Effect of anti-CD19 mAb (pulse treatment) on B cell and T cell responses to myelin protein zero (P0). (a) Scatterplots showing the depletion of P0-specific plasmablasts (PB) by anti-CD19 mAb (n = 3, P < 0·0008). Gating strategy as described in Fig. 1a. (b) Data summary on the depletion of P0-reactive B cells by anti-CD19 mAb (n = 3). *P < 0·004 for P0-specific IgM⁺ B cells; **P < 0·0004 for P0-specific IgG⁺ B cells. (c) Treatment with anti-CD19 mAb did not alter splenocyte proliferation in response to P0 (180–199) and P0-extracellular domains (ECD (ECD) (n = 5 each, P > 0·05). Ovalbumin (OVA) was used as an irrelevant antigen. Data in (a–c) shown as mean ± standard error of the mean (s.e.m.) are from 8 weeks post-treatment initiation.

Fig. 6

Effect of B cell depletion with anti-CD19 mAb on splenic CD4⁺ regulatory T cells (Tregs), CD1d⁺CD5⁺ B cell subset and B10 cells. (a) Increased frequency of splenic Tregs in B cell-depleted spontaneous autoimmune polyneuropathy (SAP) mice.
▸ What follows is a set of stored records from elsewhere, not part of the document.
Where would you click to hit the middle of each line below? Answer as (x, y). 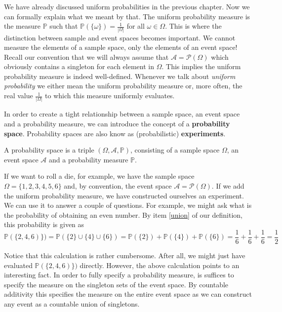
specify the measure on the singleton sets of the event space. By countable (116, 284)
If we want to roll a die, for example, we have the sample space (99, 176)
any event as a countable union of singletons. (72, 303)
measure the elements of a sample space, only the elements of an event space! (121, 47)
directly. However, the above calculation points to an (160, 265)
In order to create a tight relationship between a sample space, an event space (122, 114)
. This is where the (193, 26)
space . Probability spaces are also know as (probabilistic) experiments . (115, 133)
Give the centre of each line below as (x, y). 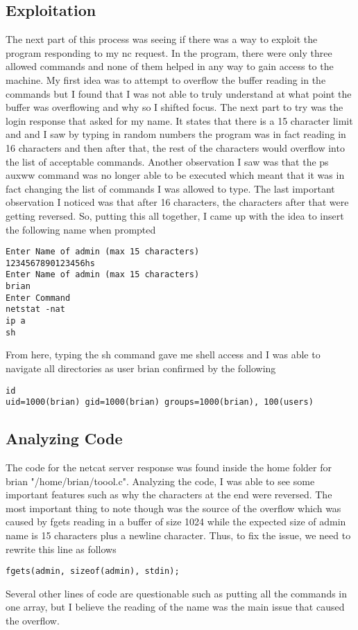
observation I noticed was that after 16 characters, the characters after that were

Tregs were identified as CD4⁺CD25⁺forkhead box protein 3 (FoxP3⁺) cells. Data summary includes two acute depletion and four pulse treatment experiments. **P < 0·0003 for %Tregs. (b) Effect of anti-CD19 mAb treatment on B220⁺CD1d⁺CD5⁺ cells and IL-10⁺ B cells (B10 cells) in spleens of SAP mice. Summary for B220⁺CD1d⁺CD5⁺ cells includes three acute depletion and three pulse treatments (12 weeks, **P < 0·0002). For B10 cells, splenocytes were stimulated for 4 h ex vivo with lipopolysaccharide (LPS) (10 μg/ml) and leucocyte activation cocktail containing phorbol myristate acetate (PMA), ionomycin, brefeldin and BD Golgiplug prior to staining with anti-B220 and anti-interleukin (IL)-10 antibodies. *P < 0·003, n = 3 each. Bar graphs in (a) and (b) are shown as mean ± standard error of the mean (s.e.m.).